The NYT shocks me awake this pleasant morning with this NEWS item:

Senator Hillary Rodham Clinton has signaled to New York Democrats she is likely to run for president, officials said.

I mean, who knew?

Also sort of fun to watch is what they're trying to make of Rumsfeld's final memo, complicated by the fact that he left two days later.  Was it his suicide note?  I laughed at this Washington Post writer's desperate attempt:

Memo written two days before resignation may undercut any attempt by White House to defend a "stay the course" policy in Iraq. -- Ann Scott Tyson

But you're too late, Ann, they abandoned the "stay the course" line quite some time ago, you must have slept in that morning.  Or month...how long has it been now that adapting the terminology is all the rage?  Nobody ever understood what Bush meant by "stay the course" any more than they did the military phrase "mission accomplished", anyhow.  You shouldn't use common military terminology around reporters, anyhow, it only confuses them.

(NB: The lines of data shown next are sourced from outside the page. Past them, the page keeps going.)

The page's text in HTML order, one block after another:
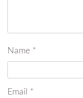
Name *
Email *
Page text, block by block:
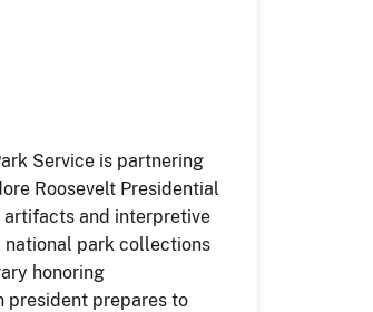
Service is partnering
Roosevelt Presidential
artifacts and interpretive
national park collections
honoring
president prepares to
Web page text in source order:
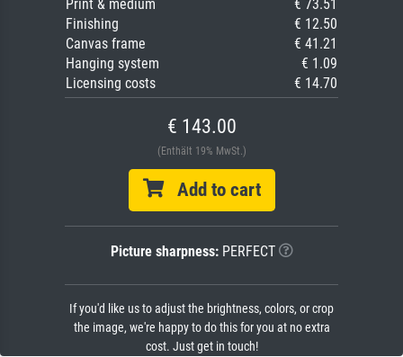
Print & medium
€ 73.51
Finishing
€ 12.50
Canvas frame
€ 41.21
Hanging system
€ 1.09
Licensing costs
€ 14.70
€ 143.00
(Enthält 19% MwSt.)
Add to cart
Picture sharpness:PERFECT
If you'd like us to adjust the brightness, colors, or crop
the image, we're happy to do this for you at no extra
cost. Just get in touch!
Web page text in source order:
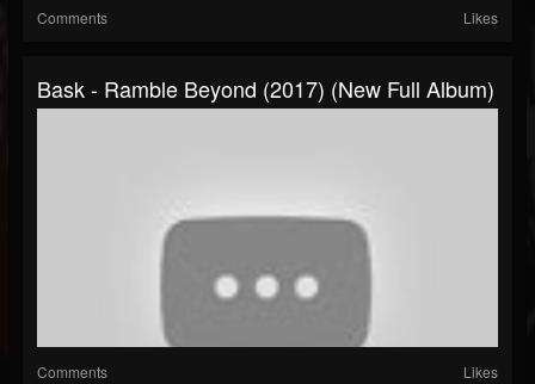
Comments Likes
Bask - Ramble Beyond (2017) (New Full Album)
Comments Likes
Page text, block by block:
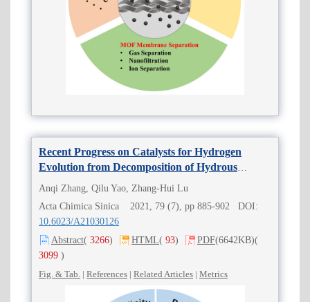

George Will on a Supreme Court case starting next week:

Students can seek admission to any of Seattle's high schools. But the Seattle School District decided to engineer a precise racial balance in its most popular -- because much better -- high schools, which are chosen by more students than they can accommodate. The district wanted each oversubscribed school to reflect the entire system's ratio of 40 percent whites and 60 percent nonwhites. So it adopted a race-based admission plan to shape the schools' "diversity."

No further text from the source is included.